◆ Exercise description: Word for word, restate the entries below from their first line through the line that contains "1 ufabet เข้าสู่ระบบ".

Records from a data collection
____

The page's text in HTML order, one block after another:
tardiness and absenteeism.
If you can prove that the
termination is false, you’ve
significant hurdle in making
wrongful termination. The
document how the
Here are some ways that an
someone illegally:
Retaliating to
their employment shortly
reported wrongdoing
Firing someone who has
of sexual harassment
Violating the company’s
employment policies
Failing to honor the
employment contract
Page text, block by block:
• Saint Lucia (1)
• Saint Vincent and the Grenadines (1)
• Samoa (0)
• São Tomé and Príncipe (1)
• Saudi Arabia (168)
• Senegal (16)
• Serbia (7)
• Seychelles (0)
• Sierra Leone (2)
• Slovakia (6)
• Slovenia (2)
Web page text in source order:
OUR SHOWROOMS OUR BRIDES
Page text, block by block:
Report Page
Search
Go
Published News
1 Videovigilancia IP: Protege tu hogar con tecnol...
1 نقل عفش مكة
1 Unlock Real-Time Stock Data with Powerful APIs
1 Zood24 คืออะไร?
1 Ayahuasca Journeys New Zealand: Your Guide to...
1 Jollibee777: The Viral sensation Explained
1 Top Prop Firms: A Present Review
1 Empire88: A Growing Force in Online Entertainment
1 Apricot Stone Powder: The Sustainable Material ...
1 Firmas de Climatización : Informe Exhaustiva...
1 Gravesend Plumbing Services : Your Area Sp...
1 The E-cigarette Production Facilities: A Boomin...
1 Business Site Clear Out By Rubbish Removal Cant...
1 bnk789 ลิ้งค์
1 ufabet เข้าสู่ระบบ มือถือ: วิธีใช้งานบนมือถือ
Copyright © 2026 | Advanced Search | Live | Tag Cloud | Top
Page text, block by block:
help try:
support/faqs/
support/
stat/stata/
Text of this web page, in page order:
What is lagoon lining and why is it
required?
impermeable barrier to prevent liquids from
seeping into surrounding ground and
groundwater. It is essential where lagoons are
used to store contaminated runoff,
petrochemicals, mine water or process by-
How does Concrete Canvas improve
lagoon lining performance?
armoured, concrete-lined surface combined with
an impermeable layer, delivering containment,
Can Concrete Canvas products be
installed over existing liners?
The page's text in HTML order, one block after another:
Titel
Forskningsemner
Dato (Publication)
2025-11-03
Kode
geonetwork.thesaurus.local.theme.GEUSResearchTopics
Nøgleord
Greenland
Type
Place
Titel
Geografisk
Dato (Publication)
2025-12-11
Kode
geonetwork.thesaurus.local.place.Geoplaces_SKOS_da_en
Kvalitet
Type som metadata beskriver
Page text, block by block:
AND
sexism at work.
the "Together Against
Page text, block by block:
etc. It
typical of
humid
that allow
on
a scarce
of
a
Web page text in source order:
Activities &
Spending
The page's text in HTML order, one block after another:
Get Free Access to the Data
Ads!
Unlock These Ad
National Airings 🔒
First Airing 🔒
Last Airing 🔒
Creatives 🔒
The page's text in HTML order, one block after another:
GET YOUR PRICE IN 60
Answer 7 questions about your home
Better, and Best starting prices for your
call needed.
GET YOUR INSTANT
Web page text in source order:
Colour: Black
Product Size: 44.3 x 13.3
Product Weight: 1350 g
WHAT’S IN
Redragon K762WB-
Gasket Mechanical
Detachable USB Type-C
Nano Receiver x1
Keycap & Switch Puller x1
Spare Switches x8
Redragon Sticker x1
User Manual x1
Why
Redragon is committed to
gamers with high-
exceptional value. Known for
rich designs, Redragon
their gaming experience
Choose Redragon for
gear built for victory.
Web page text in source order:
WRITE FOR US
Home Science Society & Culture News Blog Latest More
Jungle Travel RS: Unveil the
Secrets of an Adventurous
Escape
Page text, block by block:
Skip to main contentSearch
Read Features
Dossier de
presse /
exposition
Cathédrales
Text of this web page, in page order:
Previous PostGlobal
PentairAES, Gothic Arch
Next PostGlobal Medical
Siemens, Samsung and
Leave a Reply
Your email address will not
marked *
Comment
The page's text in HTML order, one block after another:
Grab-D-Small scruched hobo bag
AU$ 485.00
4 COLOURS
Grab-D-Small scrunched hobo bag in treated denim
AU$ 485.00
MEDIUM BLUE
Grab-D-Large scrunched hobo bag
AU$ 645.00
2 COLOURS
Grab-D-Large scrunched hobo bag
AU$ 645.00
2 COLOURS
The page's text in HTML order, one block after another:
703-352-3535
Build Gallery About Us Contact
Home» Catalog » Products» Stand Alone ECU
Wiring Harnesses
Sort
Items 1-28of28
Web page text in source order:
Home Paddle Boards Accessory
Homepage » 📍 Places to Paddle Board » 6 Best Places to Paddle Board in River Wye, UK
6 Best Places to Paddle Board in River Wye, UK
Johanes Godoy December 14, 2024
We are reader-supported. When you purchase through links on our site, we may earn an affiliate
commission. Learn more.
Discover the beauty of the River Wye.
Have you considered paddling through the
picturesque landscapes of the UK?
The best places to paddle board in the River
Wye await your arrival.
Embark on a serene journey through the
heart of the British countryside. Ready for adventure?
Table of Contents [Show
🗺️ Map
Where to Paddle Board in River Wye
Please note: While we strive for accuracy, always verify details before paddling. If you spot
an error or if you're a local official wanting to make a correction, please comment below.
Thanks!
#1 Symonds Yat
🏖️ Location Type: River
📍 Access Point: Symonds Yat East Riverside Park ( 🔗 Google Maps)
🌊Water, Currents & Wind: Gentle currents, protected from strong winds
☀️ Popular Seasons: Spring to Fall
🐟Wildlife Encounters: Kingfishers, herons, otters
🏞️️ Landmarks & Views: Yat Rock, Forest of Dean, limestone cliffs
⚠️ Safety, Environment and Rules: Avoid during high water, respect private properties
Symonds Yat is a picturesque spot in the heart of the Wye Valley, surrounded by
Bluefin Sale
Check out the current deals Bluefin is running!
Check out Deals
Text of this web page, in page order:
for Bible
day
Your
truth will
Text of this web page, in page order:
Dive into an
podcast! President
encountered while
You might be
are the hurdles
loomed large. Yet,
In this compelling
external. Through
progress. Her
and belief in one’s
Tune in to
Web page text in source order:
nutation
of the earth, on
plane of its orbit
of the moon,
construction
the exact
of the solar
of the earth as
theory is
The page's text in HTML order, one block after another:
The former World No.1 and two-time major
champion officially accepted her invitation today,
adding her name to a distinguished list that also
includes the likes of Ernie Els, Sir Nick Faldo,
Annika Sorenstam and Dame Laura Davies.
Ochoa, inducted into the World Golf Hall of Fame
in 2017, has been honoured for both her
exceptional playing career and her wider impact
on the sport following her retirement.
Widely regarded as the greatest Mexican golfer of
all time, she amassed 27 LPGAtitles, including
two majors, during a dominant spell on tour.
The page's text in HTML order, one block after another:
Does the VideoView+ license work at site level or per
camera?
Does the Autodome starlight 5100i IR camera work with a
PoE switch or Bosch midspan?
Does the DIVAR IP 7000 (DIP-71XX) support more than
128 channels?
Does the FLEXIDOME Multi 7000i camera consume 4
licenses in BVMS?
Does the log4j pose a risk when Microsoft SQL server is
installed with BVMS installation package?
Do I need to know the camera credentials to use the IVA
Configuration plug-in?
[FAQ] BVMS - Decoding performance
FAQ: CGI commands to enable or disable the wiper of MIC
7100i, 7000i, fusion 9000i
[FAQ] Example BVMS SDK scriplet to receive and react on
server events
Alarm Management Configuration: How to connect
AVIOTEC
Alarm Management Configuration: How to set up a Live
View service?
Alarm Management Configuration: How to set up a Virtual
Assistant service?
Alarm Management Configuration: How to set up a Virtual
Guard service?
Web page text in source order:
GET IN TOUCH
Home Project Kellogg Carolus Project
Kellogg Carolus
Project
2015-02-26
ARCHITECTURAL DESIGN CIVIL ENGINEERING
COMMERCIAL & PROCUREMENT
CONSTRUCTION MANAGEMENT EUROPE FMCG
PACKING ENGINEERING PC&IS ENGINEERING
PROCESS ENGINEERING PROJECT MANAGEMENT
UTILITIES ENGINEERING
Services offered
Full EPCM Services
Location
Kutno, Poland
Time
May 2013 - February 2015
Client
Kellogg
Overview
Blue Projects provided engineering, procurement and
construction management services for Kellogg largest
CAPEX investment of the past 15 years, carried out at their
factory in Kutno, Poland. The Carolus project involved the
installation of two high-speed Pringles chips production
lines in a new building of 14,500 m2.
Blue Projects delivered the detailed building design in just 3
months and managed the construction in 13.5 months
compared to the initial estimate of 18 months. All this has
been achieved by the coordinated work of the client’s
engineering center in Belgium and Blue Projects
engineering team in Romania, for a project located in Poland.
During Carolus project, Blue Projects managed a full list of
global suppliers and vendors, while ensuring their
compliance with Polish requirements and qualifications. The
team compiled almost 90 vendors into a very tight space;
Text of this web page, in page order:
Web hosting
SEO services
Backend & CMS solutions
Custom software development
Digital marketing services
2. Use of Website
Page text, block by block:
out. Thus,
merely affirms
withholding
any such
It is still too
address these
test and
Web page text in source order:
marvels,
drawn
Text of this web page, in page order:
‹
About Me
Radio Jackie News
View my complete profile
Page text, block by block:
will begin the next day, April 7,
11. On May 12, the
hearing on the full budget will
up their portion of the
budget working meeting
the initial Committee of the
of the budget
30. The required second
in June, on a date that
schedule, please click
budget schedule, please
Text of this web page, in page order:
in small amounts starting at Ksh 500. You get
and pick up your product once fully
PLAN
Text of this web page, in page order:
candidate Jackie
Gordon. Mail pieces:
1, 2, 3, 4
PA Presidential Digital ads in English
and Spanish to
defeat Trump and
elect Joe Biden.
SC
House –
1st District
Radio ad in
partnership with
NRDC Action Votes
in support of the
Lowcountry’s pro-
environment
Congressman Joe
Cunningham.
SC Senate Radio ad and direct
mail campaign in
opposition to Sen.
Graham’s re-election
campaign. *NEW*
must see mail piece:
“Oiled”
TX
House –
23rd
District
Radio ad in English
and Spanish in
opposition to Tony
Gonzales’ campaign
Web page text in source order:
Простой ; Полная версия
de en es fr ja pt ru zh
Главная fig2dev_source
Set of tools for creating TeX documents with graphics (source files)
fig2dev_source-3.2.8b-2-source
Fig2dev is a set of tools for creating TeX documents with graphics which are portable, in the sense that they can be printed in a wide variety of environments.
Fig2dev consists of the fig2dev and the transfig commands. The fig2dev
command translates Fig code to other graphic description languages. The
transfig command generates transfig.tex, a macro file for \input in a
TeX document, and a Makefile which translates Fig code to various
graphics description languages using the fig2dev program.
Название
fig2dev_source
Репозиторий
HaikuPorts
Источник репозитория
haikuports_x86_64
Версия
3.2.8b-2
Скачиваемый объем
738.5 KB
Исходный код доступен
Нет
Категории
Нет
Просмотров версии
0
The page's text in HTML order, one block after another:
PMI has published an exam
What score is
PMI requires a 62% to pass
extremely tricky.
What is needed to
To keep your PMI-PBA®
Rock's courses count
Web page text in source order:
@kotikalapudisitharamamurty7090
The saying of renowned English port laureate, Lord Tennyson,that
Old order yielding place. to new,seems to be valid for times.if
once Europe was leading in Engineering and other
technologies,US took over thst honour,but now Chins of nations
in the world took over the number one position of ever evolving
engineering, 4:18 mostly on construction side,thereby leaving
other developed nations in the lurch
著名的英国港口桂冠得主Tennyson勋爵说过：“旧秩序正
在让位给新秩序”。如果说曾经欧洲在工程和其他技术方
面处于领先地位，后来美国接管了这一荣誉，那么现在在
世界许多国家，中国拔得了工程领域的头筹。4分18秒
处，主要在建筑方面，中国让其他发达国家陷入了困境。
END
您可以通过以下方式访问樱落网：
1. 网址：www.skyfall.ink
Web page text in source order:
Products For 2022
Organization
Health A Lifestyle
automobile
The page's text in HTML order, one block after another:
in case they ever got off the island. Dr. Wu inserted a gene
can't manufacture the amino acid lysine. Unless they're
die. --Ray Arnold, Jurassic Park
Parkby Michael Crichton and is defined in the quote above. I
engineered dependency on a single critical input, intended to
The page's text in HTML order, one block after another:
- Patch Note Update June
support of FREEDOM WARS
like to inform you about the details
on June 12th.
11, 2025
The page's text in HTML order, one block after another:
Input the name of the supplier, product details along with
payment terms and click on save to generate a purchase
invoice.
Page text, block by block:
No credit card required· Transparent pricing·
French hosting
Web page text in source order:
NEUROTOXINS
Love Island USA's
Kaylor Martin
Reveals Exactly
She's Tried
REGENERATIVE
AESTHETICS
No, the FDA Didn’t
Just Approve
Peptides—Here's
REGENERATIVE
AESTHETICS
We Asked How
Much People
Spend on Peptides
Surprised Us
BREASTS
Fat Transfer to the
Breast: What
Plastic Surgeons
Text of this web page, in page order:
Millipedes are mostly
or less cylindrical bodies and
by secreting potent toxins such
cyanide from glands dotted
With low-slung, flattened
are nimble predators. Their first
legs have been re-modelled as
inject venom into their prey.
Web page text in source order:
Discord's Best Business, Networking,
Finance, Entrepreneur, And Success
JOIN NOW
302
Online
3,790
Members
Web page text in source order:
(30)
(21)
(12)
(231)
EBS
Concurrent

____

◆ Task solution:
The page's text in HTML order, one block after another:
tardiness and absenteeism.
If you can prove that the
termination is false, you’ve
significant hurdle in making
wrongful termination. The
document how the
Here are some ways that an
someone illegally:
Retaliating to
their employment shortly
reported wrongdoing
Firing someone who has
of sexual harassment
Violating the company’s
employment policies
Failing to honor the
employment contract
Page text, block by block:
• Saint Lucia (1)
• Saint Vincent and the Grenadines (1)
• Samoa (0)
• São Tomé and Príncipe (1)
• Saudi Arabia (168)
• Senegal (16)
• Serbia (7)
• Seychelles (0)
• Sierra Leone (2)
• Slovakia (6)
• Slovenia (2)
Web page text in source order:
OUR SHOWROOMS OUR BRIDES
Page text, block by block:
Report Page
Search
Go
Published News
1 Videovigilancia IP: Protege tu hogar con tecnol...
1 نقل عفش مكة
1 Unlock Real-Time Stock Data with Powerful APIs
1 Zood24 คืออะไร?
1 Ayahuasca Journeys New Zealand: Your Guide to...
1 Jollibee777: The Viral sensation Explained
1 Top Prop Firms: A Present Review
1 Empire88: A Growing Force in Online Entertainment
1 Apricot Stone Powder: The Sustainable Material ...
1 Firmas de Climatización : Informe Exhaustiva...
1 Gravesend Plumbing Services : Your Area Sp...
1 The E-cigarette Production Facilities: A Boomin...
1 Business Site Clear Out By Rubbish Removal Cant...
1 bnk789 ลิ้งค์
1 ufabet เข้าสู่ระบบ มือถือ: วิธีใช้งานบนมือถือ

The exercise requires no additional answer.